Step 5: Review Your Results
The classification results are displayed in a structured card showing all 7 layers. Here is what each layer means at a glance:
| Layer | What It Tells You |
|---|---|
| Intent Type | What kind of interest this represents (brand awareness, product research, etc.) |
| Intensity | How strong the behavioral signal is (dormant through critical) |
| Awareness | Where the audience is in the awareness journey (unaware through retention) |
| Segment | The business model context (B2B, B2C, B2B2C, B2E, B2G) |
| Sensitivity | Whether the topic falls under regulated categories |
| Buyer Journey | The purchase readiness stage |
| Composite Score | A single 0--100 score summarizing overall intent strength |
You will also see DSP segment names generated for major platforms (Trade Desk, LiveRamp, and Internal naming formats). These are the names used when activating segments through advertising platforms.
For a deep dive into each classification layer, see the Classification guide.

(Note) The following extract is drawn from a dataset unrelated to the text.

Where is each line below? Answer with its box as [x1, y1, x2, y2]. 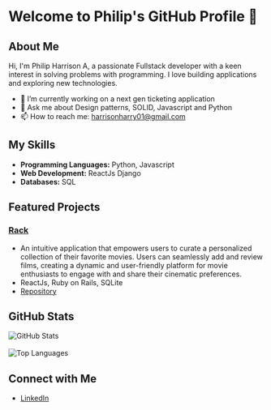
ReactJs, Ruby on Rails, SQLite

Understanding the 7-Layer Results
Here is a quick reference for interpreting your first classification:
Composite Score Ranges
| Score Range | Label | Meaning |
|---|---|---|
| 80--100 | Hot Lead | High purchase intent, ready-to-buy signals |
| 60--79 | Warm Prospect | Active evaluation, comparing options |
| 40--59 | Active Researcher | Engaged research phase, gathering information |
| 20--39 | Early Explorer | Initial awareness, browsing content |
| 0--19 | Cold Audience | Passive or dormant interest |
Intensity Levels
| Level | Score | Description |
|---|---|---|
| Dormant | 0 | No active signals detected |
| Passive | 15 | Minimal, background-level interest |
| Curious | 30 | Light research, browsing related content |
| Active | 50 | Regular engagement with the topic |
| Engaged | 70 | Sustained, repeated interaction |
| Urgent | 85 | Time-sensitive need or strong buying signals |
| Critical | 95 | Immediate action required, highest priority |
Adding Topics to Your Library
After reviewing the classification results, you have the option to add the topic to your library. Click the "Add to Library" button in the results card. The topic is saved to your organization's library where you can:
- View it alongside all your other classified topics
- Filter and search across your taxonomy
- Export it for use in DSP platforms
- Track changes through the audit history
- Reclassify it when the engine is updated
Topics are saved per organization. If you switch organizations, you will see a different library. Topics can be shared across organizations by an administrator through the global catalog.
What's Next
Now that you have classified your first topic, explore these features to get more from AudienceGPT:
- Classification Deep Dive -- Learn about AI vs. rule-based modes, all 7 layers in detail, and DSP naming formats
- Library Management -- Browse, filter, and take bulk actions on your topics
- Campaign Brief Analysis -- Upload a campaign brief and get AI-recommended audience topics
- Matrix Generation -- Create combinatorial taxonomies (e.g., all US states crossed with age ranges)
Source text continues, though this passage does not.